# Subtracting Values from a Positive semidefinite Matrix in a Semidefinite Program

I'm trying to construct an SDP relaxation for a non-convex quadratic program ($$x^{\intercal}\mathbf{H}x$$) with the following objective function: $$$$x_{11}y_{11} + x_{12}y_{12} + x_{21}y_{21} + x_{22}y_{22}$$$$ Where $$x_{ij} \in \{0, 1\}$$ and $$y_{\max} \leq y_{ij} \leq y_\min$$ ($$y_{ij}$$ is a continuous\real decision variable)

The matrix $$\mathbf{H}$$ has the following values which makes it indefinite: $$$$\mathbf{H} = \begin{bmatrix} 0 & 0 & 0 & 0 & 0 & 0 & 0 & 0 \\ 0 & 0 & 0 & 0 & 0 & 0 & 0 & 0 \\ 0 & 0 & 0 & 0 & 0 & 0 & 0 & 0 \\ 0 & 0 & 0 & 0 & 0 & 0 & 0 & 0 \\ 1 & 0 & 0 & 0 & 0 & 0 & 0 & 0 \\ 0 & 1 & 0 & 0 & 0 & 0 & 0 & 0 \\ 0 & 0 & 1 & 0 & 0 & 0 & 0 & 0 \\ 0 & 0 & 0 & 1 & 0 & 0 & 0 & 0 \\ \end{bmatrix}$$$$

By replacing the negative eigen values of matrix $$\mathbf{H}$$ with zeros and reconstructing it using the new eigen values, I got the following positive semidefinite matrix: $$$$\mathbf{H} = \begin{bmatrix} 0.2500& 0& 0& 0&0.2500& 0& 0& 0\\ 0&0.2500& 0& 0& 0&0.2500& 0& 0\\ 0& 0&0.2500& 0& 0& 0&0.2500& 0\\ 0& 0& 0&0.2500& 0& 0& 0&0.2500\\ 0.2500& 0& 0& 0&0.2500& 0& 0& 0\\ 0&0.2500& 0& 0& 0&0.2500& 0& 0\\ 0& 0&0.2500& 0& 0& 0&0.2500& 0\\ 0& 0& 0&0.2500& 0& 0& 0&0.2500\\ \end{bmatrix}$$$$

Now here is my final objective function in SDP relaxed program that I figured out so far: $$$$\mathbf{H\cdot X} - \mathbf{Tr(H\cdot X})$$$$

Where: $$$$\mathbf{x} = \begin{bmatrix} x_{11}\\x_{12}\\x_{21}\\x_{11}\\y_{11}\\y_{12}\\y_{21}\\y_{22} \end{bmatrix}, \mathbf{X} = \mathbf{xx^{\intercal}}$$$$

My questions are:

1. Are these steps correct for constructing SDP relaxation for the non-convex quadratic program?.
2. Is the objective function correct after subtracting the trace $$\mathbf{Tr(H\cdot X)}$$? because as far as I know the objective function must be either positive definite or positive semedefinite.
3. I know that there is a linearization technique that can solve the problem but I'm trying to find how this can be solved using SDP.

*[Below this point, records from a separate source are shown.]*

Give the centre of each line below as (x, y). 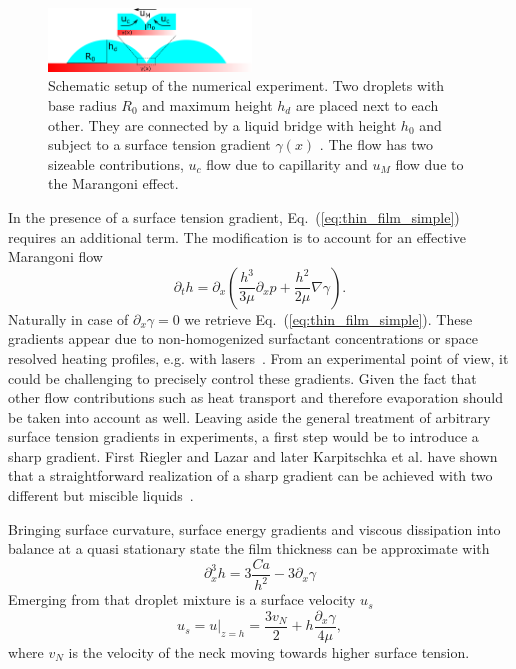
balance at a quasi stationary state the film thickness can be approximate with (249, 548)
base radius (82, 104)
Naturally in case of (68, 318)
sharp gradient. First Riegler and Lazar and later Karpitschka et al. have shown (253, 455)
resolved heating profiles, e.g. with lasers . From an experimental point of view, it (258, 357)
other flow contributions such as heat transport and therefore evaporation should (255, 397)
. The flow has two (376, 144)
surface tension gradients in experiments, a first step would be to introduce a (243, 436)
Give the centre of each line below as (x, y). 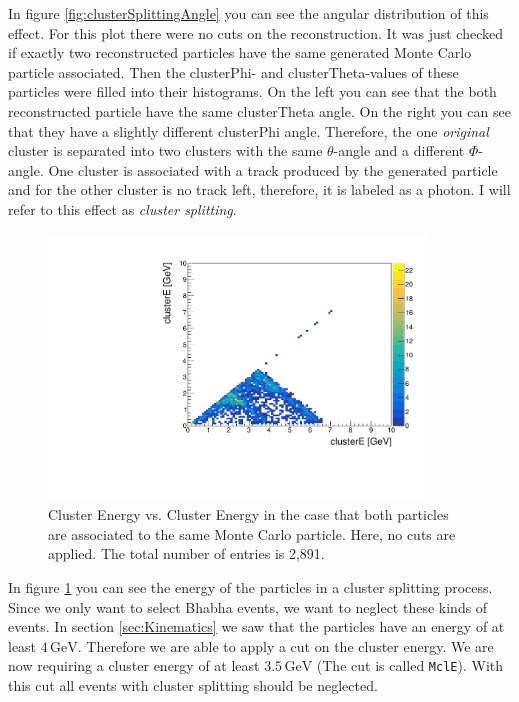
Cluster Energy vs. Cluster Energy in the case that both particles (248, 514)
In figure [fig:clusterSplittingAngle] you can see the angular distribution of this (248, 13)
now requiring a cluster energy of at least (134, 665)
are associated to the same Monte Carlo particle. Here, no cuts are (252, 533)
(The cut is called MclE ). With (410, 665)
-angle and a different (399, 150)
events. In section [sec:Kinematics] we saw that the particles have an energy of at (256, 626)
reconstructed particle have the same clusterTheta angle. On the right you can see (259, 110)
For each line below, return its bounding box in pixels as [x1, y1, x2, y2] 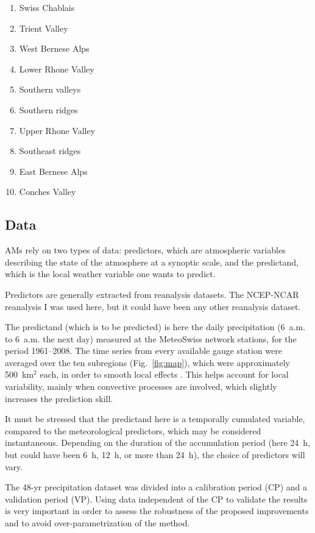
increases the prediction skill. [5, 392, 113, 404]
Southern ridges [19, 103, 78, 116]
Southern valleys [19, 83, 81, 96]
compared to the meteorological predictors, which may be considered [5, 424, 261, 437]
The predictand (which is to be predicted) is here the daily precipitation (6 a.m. [5, 320, 306, 333]
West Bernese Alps [19, 42, 90, 55]
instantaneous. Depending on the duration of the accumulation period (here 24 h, [5, 436, 311, 449]
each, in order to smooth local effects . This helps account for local [40, 368, 289, 381]

It is not the best option to regard it as a non-convex QP. A product of a binary variable and a continuous variable is not really bilinear (or non-linear). For example, the nonlinear constraint $$z_{ij} \geq x_{ij}y_{ij}$$ could be replaced with $$z_{ij} \geq y_{ij} - y_{\max}(1-x_{ij})\\ z_{ij} \geq y_{\min}x_{ij}$$ (the RHS of the second line could be $$0$$ if $$y_{\min}\geq 0$$).